I’m sorry, but there is no better way to put this; time, space and experience ARE highly tied into the Teresa Rizzo’s concept of flow and the now apparent “post-flow era.” Time plays into in a simple way, having playlists and PDR’s such as Foxtel iQ, lets us personalise our “media time.” This ‘personalisation’ is revolutionary to the pre conceived notion of flow, where media created “images, sounds and feelings” to mass audiences, working on a level appropriate to all and expecting to be perceived as the centrality of a home. Contrary to the belief that we are now living in a “post-flow era” we are living in an era with the largest range of flow ever. Every new media outlet and source has it’s own flow, all media types have their own flow, every single person is now receiving their own personalise flow.
Now that we can claim internet, television and music as our own we have to ask the unfortunate question; are these spaces now our places?
“The emphasis here is on the channel as a place to visit rather that tuning in to watch a program that runs at a specific time”

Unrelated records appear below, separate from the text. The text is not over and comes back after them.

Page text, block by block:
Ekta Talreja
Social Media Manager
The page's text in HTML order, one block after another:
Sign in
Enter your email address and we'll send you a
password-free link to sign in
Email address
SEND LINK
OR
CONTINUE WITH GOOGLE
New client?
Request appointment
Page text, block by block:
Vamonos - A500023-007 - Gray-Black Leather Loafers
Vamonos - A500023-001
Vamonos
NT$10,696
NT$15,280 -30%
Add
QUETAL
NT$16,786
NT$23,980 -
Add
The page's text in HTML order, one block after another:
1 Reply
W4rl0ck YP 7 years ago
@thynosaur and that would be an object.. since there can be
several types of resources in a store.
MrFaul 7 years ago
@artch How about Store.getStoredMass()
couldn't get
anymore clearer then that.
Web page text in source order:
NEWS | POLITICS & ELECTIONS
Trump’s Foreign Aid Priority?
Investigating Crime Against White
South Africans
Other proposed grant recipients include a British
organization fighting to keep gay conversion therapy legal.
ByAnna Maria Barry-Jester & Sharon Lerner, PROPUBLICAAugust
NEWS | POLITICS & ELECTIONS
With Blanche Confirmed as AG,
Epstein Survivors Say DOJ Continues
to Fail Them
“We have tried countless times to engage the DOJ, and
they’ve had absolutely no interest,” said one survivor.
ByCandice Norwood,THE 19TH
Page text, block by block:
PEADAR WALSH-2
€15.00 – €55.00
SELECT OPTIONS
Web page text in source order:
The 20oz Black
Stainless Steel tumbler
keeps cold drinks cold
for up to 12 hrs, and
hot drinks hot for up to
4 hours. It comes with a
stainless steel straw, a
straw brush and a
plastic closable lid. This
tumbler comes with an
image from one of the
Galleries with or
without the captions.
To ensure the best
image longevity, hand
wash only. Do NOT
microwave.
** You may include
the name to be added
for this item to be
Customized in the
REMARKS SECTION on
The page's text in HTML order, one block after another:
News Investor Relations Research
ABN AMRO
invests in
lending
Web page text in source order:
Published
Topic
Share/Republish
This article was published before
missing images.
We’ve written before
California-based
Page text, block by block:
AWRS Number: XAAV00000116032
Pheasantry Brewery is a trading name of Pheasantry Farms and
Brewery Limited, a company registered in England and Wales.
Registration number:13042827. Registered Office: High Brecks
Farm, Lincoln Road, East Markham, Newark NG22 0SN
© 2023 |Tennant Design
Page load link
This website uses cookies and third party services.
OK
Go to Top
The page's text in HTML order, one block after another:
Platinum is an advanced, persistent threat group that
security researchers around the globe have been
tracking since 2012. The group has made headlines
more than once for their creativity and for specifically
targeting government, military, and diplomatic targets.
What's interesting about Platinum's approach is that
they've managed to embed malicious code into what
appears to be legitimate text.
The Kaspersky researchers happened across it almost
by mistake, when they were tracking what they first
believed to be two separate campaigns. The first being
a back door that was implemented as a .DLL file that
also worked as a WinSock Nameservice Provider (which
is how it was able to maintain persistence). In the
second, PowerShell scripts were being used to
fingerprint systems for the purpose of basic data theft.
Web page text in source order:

Our playlists represents us, our tastes, our interests, they are personalised how we like it with what we like, so why are they any less of a place then our very own bedroom is? We no longer move through these media forms and stop when we like something. We sift out what we like and put it firmly where we want it. So when we “visit” our playlist it is not us entering a intangible space of intercommunication and sharing, we are visiting shows, music, movies that we clicked on and organised to our clocks. We have interfered with the original state they where in when media introduced them to us, took them out of context, away from commercials and introduced them to an entirely different spatial mode. They are now in our place, and we do not have to share them with anybody.

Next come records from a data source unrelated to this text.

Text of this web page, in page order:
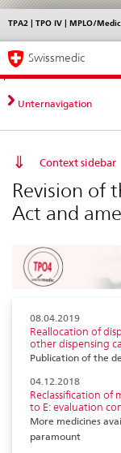
Direct
navigation:
news,
legal
contact
News &
TPA2 | TPO IV | MPLO/
Languages
Service
Main
Navigation
Swissmedic
Unternavigation
Context sidebar
Revision of
Act and
08.04.2019
Reallocation of
other dispensing
Publication of the
04.12.2018
Reclassification of
to E: evaluation
More medicines
paramount
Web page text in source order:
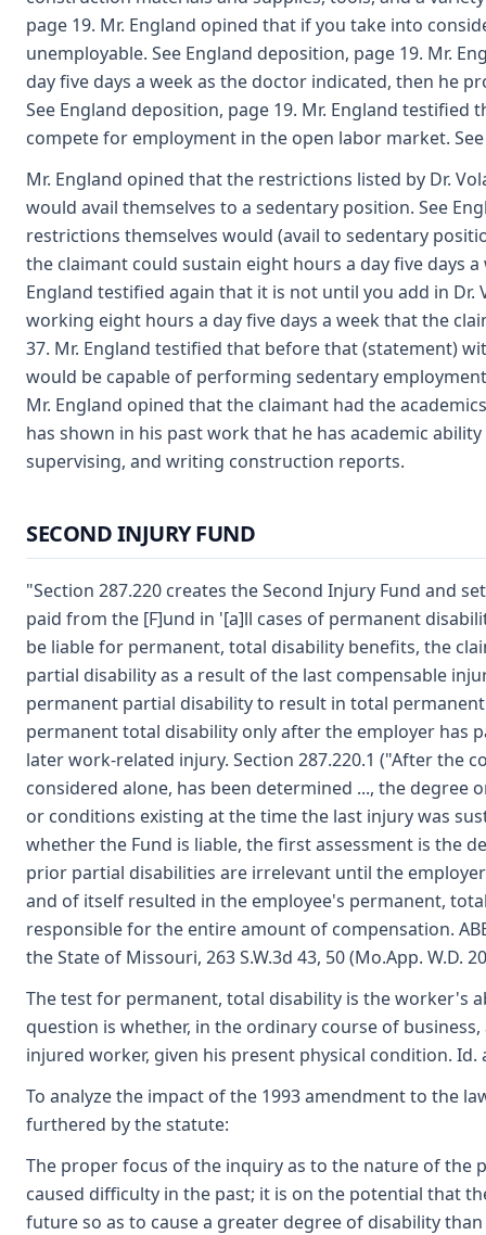
page 19. Mr. England opined that if you take into
unemployable. See England deposition, page 19. Mr.
day five days a week as the doctor indicated, then he
See England deposition, page 19. Mr. England
compete for employment in the open labor market.
Mr. England opined that the restrictions listed by Dr.
would avail themselves to a sedentary position. See
restrictions themselves would (avail to sedentary
the claimant could sustain eight hours a day five days
England testified again that it is not until you add in
working eight hours a day five days a week that the
37. Mr. England testified that before that (statement)
would be capable of performing sedentary
Mr. England opined that the claimant had the
has shown in his past work that he has academic
supervising, and writing construction reports.
SECOND INJURY FUND
"Section 287.220 creates the Second Injury Fund and
paid from the [F]und in '[a]ll cases of permanent
be liable for permanent, total disability benefits, the
partial disability as a result of the last compensable
permanent partial disability to result in total
permanent total disability only after the employer has
later work-related injury. Section 287.220.1 ("After the
considered alone, has been determined ..., the
or conditions existing at the time the last injury was
whether the Fund is liable, the first assessment is the
prior partial disabilities are irrelevant until the
and of itself resulted in the employee's permanent,
responsible for the entire amount of compensation.
the State of Missouri, 263 S.W.3d 43, 50 (Mo.App. W.D.
The test for permanent, total disability is the worker's
question is whether, in the ordinary course of
injured worker, given his present physical condition. Id.
To analyze the impact of the 1993 amendment to the
furthered by the statute:
The proper focus of the inquiry as to the nature of
caused difficulty in the past; it is on the potential that
future so as to cause a greater degree of disability
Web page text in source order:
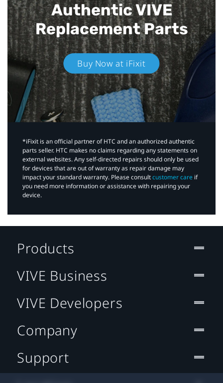
Authentic VIVE
Replacement Parts
Buy Now at iFixit
*iFixit is an official partner of HTC and an authorized authentic
parts seller. HTC makes no claims regarding any statements on
external websites. Any self-directed repairs should only be used
for devices that are out of warranty as repair damage may
impact your standard warranty. Please consultcustomer care if
you need more information or assistance with repairing your
device.
Products
VIVE Business
VIVE Developers
Company
Support

With our customised bubbles and private places the entire experience of media has shifted. There is no centre and our once continuos flow is now full of “breaks.” Changing from Youtube to Ninemsn to Facebook, the average consumer will browse and flick and change numerous times whilst engaging in media. With no centre and hardly any control of keeping consumers in one place, the flow is flipping out. The entire experience of media now revolves around us, therefor media revolves around our needs and we can experience all types of media from the perspective of a participant rather then a passive consumer. This takes away from the bond once experiences amongst people when uniting over media and rather creates a personal bond between ourselves and media. The ‘flow’ is our friend suggesting and providing us with things we like, whilst the medium is the conversation channeling it to us. We are not even close to a post-flow era, it’s just had a little make over.
Bibliography
Rizzo, Teresa. “Programming Your Own Channel: An Archaeology of the Playlist:. In Kenyon, Andrew, Ed. TV Futures: Digital Television Policy in Australia. Carlton, VUC: Melbourne University Press, 2007, 108-134.